As reviewed in the Section, Development of Mechanism-Based Causal Reasoning in Childhood above, children begin to develop an understanding of hidden, internal causes (e.g., batteries) and of non-contact or non-mechanical causes (e.g., remote controls, wires) only during the pre-school years, and only robustly during the late pre-school years. Prior to that, all autonomous or hidden causation—all causation other than observed contact mechanical causation—is attributed exclusively to agents. The construction of FCHs requires the representation of unobserved causes; hence the only causes that can be represented by FCHs constructed to re-identify objects prior to the development of an understanding of hidden, non-contact, or non-mechanical causes are agentive causes. Every change in location or features of a re-identified object can be expected, therefore, to be associated with some causal agent by the very FCH employed to re-identify that object. If this is correct, such explanations as “someone put it there”, “someone took my toy” or “someone changed the doll’s clothes” are not just typical explanations for change in the infant and early-pre-school worlds, they are the only possible explanations for changes. Absent the ability to construct a representation of a causal agent, which may well be an unknown “someone”, change cannot be represented by an FCH and hence is not perceptible: without a causal agent to alter an object’s location or features, the altered object can only be perceived as a different entity. It has been suggested, on the basis of this model of object re-identification as involving obligate FCH construction, that an inability to construct agent-driven FCHs and hence an inability to re-identify objects—including other human beings—across gaps in observation may explain the typical social, linguistic, and attentional presentations of autism spectrum disorders (ASDs; Fields, 2012a,c).

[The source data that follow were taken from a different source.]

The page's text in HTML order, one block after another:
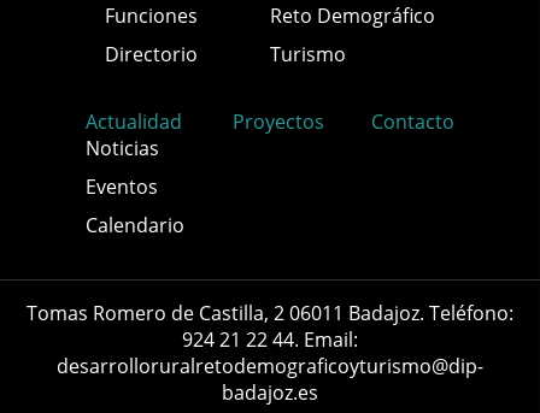
Funciones
Directorio
Reto Demográfico
Turismo
Actualidad
Noticias
Eventos
Calendario
Proyectos Contacto
Tomas Romero de Castilla, 2 06011 Badajoz. Teléfono:
924 21 22 44. Email:
desarrolloruralretodemograficoyturismo@dip-
badajoz.es
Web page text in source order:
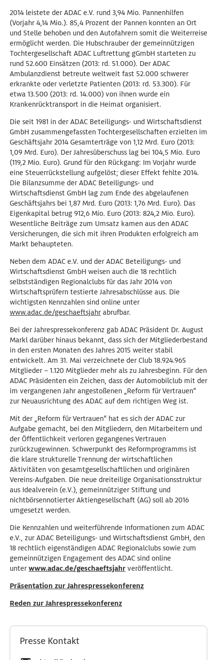
2014 leistete der ADAC e.V. rund 3,94 Mio. Pannenhilfen
(Vorjahr 4,14 Mio.). 85,4 Prozent der Pannen konnten an Ort
und Stelle behoben und den Autofahrern somit die Weiterreise
ermöglicht werden. Die Hubschrauber der gemeinnützigen
Tochtergesellschaft ADAC Luftrettung gGmbH starteten zu
rund 52.600 Einsätzen (2013: rd. 51.000). Der ADAC
Ambulanzdienst betreute weltweit fast 52.000 schwerer
erkrankte oder verletzte Patienten (2013: rd. 53.300). Für
etwa 13.500 (2013: rd. 14.000) von ihnen wurde ein
Krankenrücktransport in die Heimat organisiert.
Die seit 1981 in der ADAC Beteiligungs- und Wirtschaftsdienst
GmbH zusammengefassten Tochtergesellschaften erzielten im
Geschäftsjahr 2014 Gesamterträge von 1,12 Mrd. Euro (2013:
1,09 Mrd. Euro). Der Jahresüberschuss lag bei 104,5 Mio. Euro
(119,2 Mio. Euro). Grund für den Rückgang: Im Vorjahr wurde
eine Steuerrückstellung aufgelöst; dieser Effekt fehlte 2014.
Die Bilanzsumme der ADAC Beteiligungs- und
Wirtschaftsdienst GmbH lag zum Ende des abgelaufenen
Geschäftsjahrs bei 1,87 Mrd. Euro (2013: 1,76 Mrd. Euro). Das
Eigenkapital betrug 912,6 Mio. Euro (2013: 824,2 Mio. Euro).
Wesentliche Beiträge zum Umsatz kamen aus den ADAC
Versicherungen, die sich mit ihren Produkten erfolgreich am
Markt behaupteten.
Neben dem ADAC e.V. und der ADAC Beteiligungs- und
Wirtschaftsdienst GmbH weisen auch die 18 rechtlich
selbstständigen Regionalclubs für das Jahr 2014 von
Wirtschaftsprüfern testierte Jahresabschlüsse aus. Die
wichtigsten Kennzahlen sind online unter
www.adac.de/geschaeftsjahrabrufbar.
Bei der Jahrespressekonferenz gab ADAC Präsident Dr. August
Markl darüber hinaus bekannt, dass sich der Mitgliederbestand
in den ersten Monaten des Jahres 2015 weiter stabil
entwickelt. Am 31. Mai verzeichnete der Club 18.924.965
Mitglieder – 1.120 Mitglieder mehr als zu Jahresbeginn. Für den
ADAC Präsidenten ein Zeichen, dass der Automobilclub mit der
im vergangenen Jahr angestoßenen „Reform für Vertrauen“
zur Neuausrichtung des ADAC auf dem richtigen Weg ist.
Mit der „Reform für Vertrauen“ hat es sich der ADAC zur
Aufgabe gemacht, bei den Mitgliedern, den Mitarbeitern und
der Öffentlichkeit verloren gegangenes Vertrauen
zurückzugewinnen. Schwerpunkt des Reformprogramms ist
die klare strukturelle Trennung der wirtschaftlichen
Aktivitäten von gesamtgesellschaftlichen und originären
Vereins-Aufgaben. Die neue dreiteilige Organisationsstruktur
aus Idealverein (e.V.), gemeinnütziger Stiftung und
nichtbörsennotierter Aktiengesellschaft (AG) soll ab 2016
umgesetzt werden.
Die Kennzahlen und weiterführende Informationen zum ADAC
e.V., zur ADAC Beteiligungs- und Wirtschaftsdienst GmbH, den
18 rechtlich eigenständigen ADAC Regionalclubs sowie zum
gemeinnützigen Engagement des ADAC sind online
unterwww.adac.de/geschaeftsjahr veröffentlicht.
Präsentation zur Jahrespressekonferenz
Reden zur Jahrespressekonferenz
Presse Kontakt
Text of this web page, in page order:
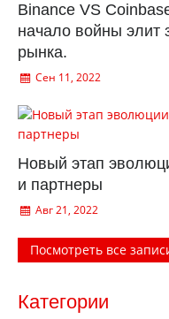
Binance VS
начало войны элит
рынка.
Сен 11, 2022
Новый этап
и партнеры
Авг 21, 2022
Посмотреть все
Категории
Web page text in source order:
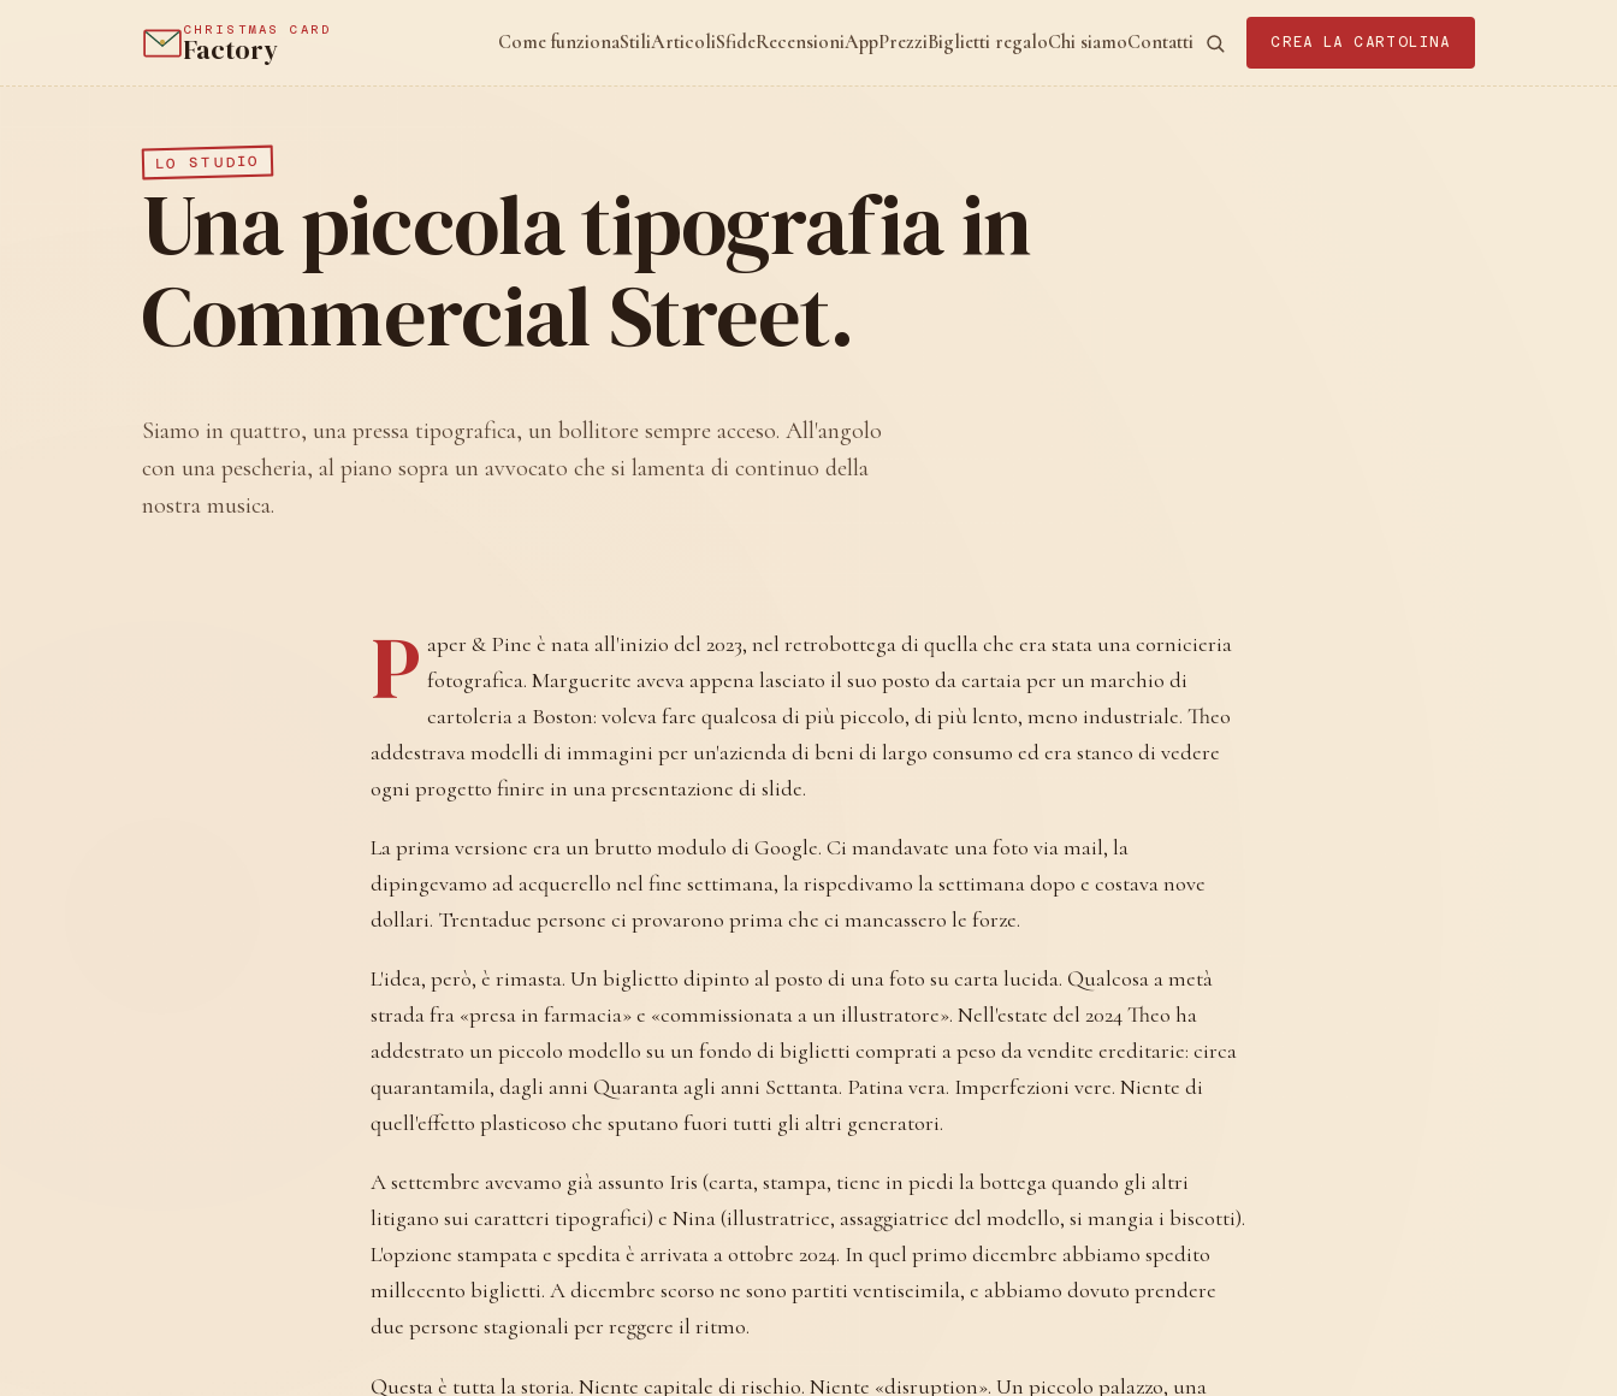
CHRISTMAS CARD
Factory Come funzionaStiliArticoliSfideRecensioniAppPrezziBiglietti regaloChi siamoContatti CREA LA CARTOLINA
LO STUDIO
Una piccola tipografia in
Commercial Street.
Siamo in quattro, una pressa tipografica, un bollitore sempre acceso. All'angolo
con una pescheria, al piano sopra un avvocato che si lamenta di continuo della
nostra musica.
P aper & Pine è nata all'inizio del 2023, nel retrobottega di quella che era stata una cornicieria
fotografica. Marguerite aveva appena lasciato il suo posto da cartaia per un marchio di
cartoleria a Boston: voleva fare qualcosa di più piccolo, di più lento, meno industriale. Theo
addestrava modelli di immagini per un'azienda di beni di largo consumo ed era stanco di vedere
ogni progetto finire in una presentazione di slide.
La prima versione era un brutto modulo di Google. Ci mandavate una foto via mail, la
dipingevamo ad acquerello nel fine settimana, la rispedivamo la settimana dopo e costava nove
dollari. Trentadue persone ci provarono prima che ci mancassero le forze.
L'idea, però, è rimasta. Un biglietto dipinto al posto di una foto su carta lucida. Qualcosa a metà
strada fra «presa in farmacia» e «commissionata a un illustratore». Nell'estate del 2024 Theo ha
addestrato un piccolo modello su un fondo di biglietti comprati a peso da vendite ereditarie: circa
quarantamila, dagli anni Quaranta agli anni Settanta. Patina vera. Imperfezioni vere. Niente di
quell'effetto plasticoso che sputano fuori tutti gli altri generatori.
A settembre avevamo già assunto Iris (carta, stampa, tiene in piedi la bottega quando gli altri
litigano sui caratteri tipografici) e Nina (illustratrice, assaggiatrice del modello, si mangia i biscotti).
L'opzione stampata e spedita è arrivata a ottobre 2024. In quel primo dicembre abbiamo spedito
millecento biglietti. A dicembre scorso ne sono partiti ventiseimila, e abbiamo dovuto prendere
due persone stagionali per reggere il ritmo.
Questa è tutta la storia. Niente capitale di rischio. Niente «disruption». Un piccolo palazzo, una
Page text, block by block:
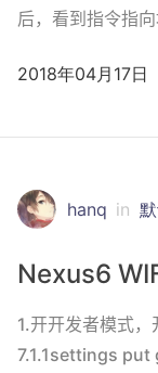
后，看到指令指
2018年04月17日
hanq in
Nexus6
1.开开发者模式
7.1.1settings
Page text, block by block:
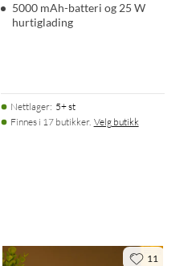
5000 mAh-batteri og 25 W
hurtiglading
Nettlager: 5+ st
Finnes i 17 butikker. Velg butikk
11
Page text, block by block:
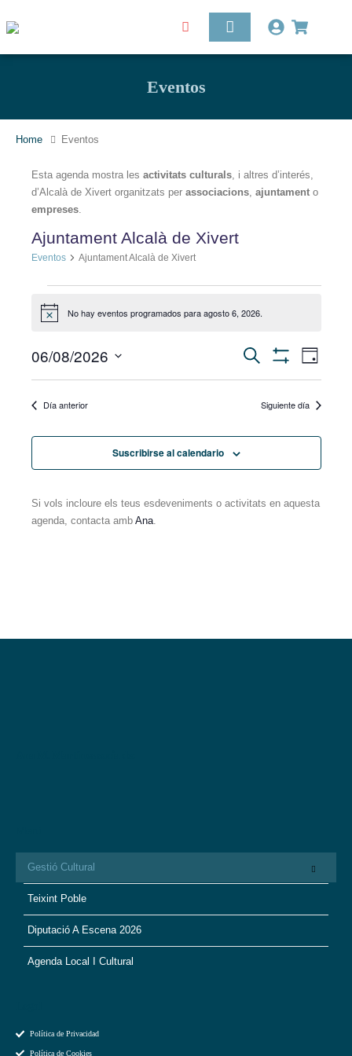
Eventos
Home Eventos
Esta agenda mostra les activitats culturals, i altres d’interés,
d’Alcalà de Xivert organitzats per associacions, ajuntamento
empreses.
Ajuntament Alcalà de Xivert
Eventos Ajuntament Alcalà de Xivert
Aviso No hay eventos programados para agosto 6, 2026.
Navegación
y
Buscar
Filtros
de
Día
06/08/2026
Día anterior Siguiente día
Suscribirse al calendario
Si vols incloure els teus esdeveniments o activitats en aquesta
agenda, contacta amb Ana.
Gestió Cultural
Teixint Poble
Diputació A Escena 2026
Agenda Local I Cultural
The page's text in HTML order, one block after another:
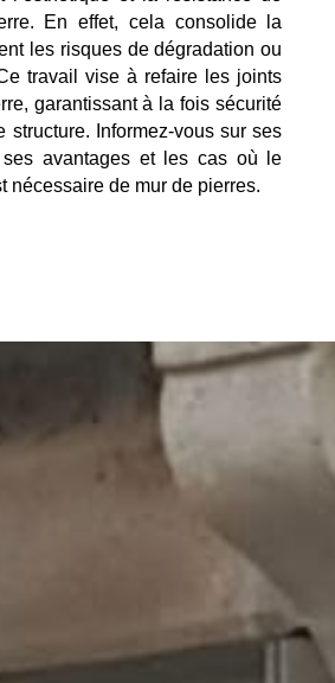
En effet, cela consolide la
les risques de dégradation ou
travail vise à refaire les joints
garantissant à la fois sécurité
structure. Informez-vous sur ses
ses avantages et les cas où le
nécessaire de mur de pierres.
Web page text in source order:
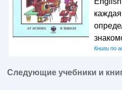
Книги по
Следующие учебники и
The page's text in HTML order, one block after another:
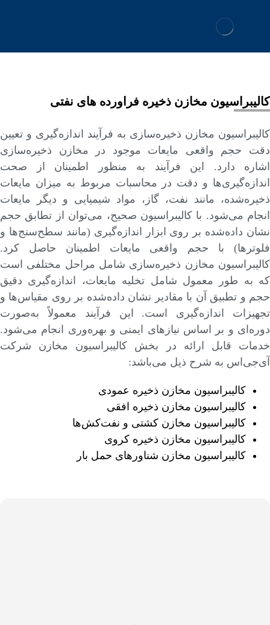
کالیبراسیون مخازن ذخیره فراورده های نفتی
کالیبراسیون مخازن ذخیره‌سازی به فرآیند اندازه‌گیری و تعیین
دقت حجم واقعی مایعات موجود در مخازن ذخیره‌سازی
اشاره دارد. این فرآیند به منظور اطمینان از صحت
اندازه‌گیری‌ها و دقت در محاسبات مربوط به میزان مایعات
ذخیره‌شده، مانند نفت، گاز، مواد شیمیایی و دیگر مایعات
انجام می‌شود. با کالیبراسیون صحیح، می‌توان از تطابق حجم
نشان داده‌شده بر روی ابزار اندازه‌گیری (مانند سطح‌سنج‌ها و
فلوترها) با حجم واقعی مایعات اطمینان حاصل کرد.
کالیبراسیون مخازن ذخیره‌سازی شامل مراحل مختلفی است
که به طور معمول شامل تخلیه مایعات، اندازه‌گیری دقیق
حجم و تطبیق آن با مقادیر نشان داده‌شده بر روی مقیاس‌ها و
تجهیزات اندازه‌گیری است. این فرآیند معمولاً به‌صورت
دوره‌ای و بر اساس نیازهای ایمنی و بهره‌وری انجام می‌شود.
خدمات قابل ارائه در بخش کالیبراسیون مخازن شرکت
آی‌جی‌اس به شرح ذیل می‌باشد:
کالیبراسیون مخازن ذخیره عمودی
کالیبراسیون مخازن ذخیره افقی
کالیبراسیون مخازن کشتی و نفت‌کش‌ها
کالیبراسیون مخازن ذخیره کروی
کالیبراسیون مخازن شناورهای حمل بار

If the human bias toward agency is embedded in the very mechanism of object re-identification as proposed here, how can the bias be overridden? How can adults, let alone 4-year-olds, come to realize that inanimate objects can change their own locations, or change their own features, without the intervention of any agent of any kind? How can anyone, for example, come to the realization that hurricanes are not directed toward their destinations by gods? If the model of object re-identification as involving obligate FCH construction is correct, this can only occur if (1) a mechanism represented as contained within or associated with the object itself inferentially replaces the otherwise-obligate external agent in an FCH constructed to re-identify the object; and (2) this mechanism-based FCH out-competes any agent-based FCH as a basis for further inferences about the object. A hurricane must, for example, be represented as containing mechanisms that, by suitable interactions with the hurricane’s environment, move it along a particular trajectory as a self-propelled but inanimate object, and this representation must out-compete representations of the hurricane as moved along its trajectory by some external agent. This can only happen if two conditions are met. First, the pre-motor planning system, and in particular its mirror components, must be able to represent inanimate objects as autonomous causes, at least within particular kinds of contexts, of their own motions and featural changes. Second, either the mechanism-based FCH itself or other representations activated during the course of object re-identification must suppress competing agent-based FCHs. The remainder of this section focuses on the construction of mechanism-based FCHs; the conditions under which such FCHs can override the bias toward agency are considered in the Section, Overriding the Bias Toward Agency.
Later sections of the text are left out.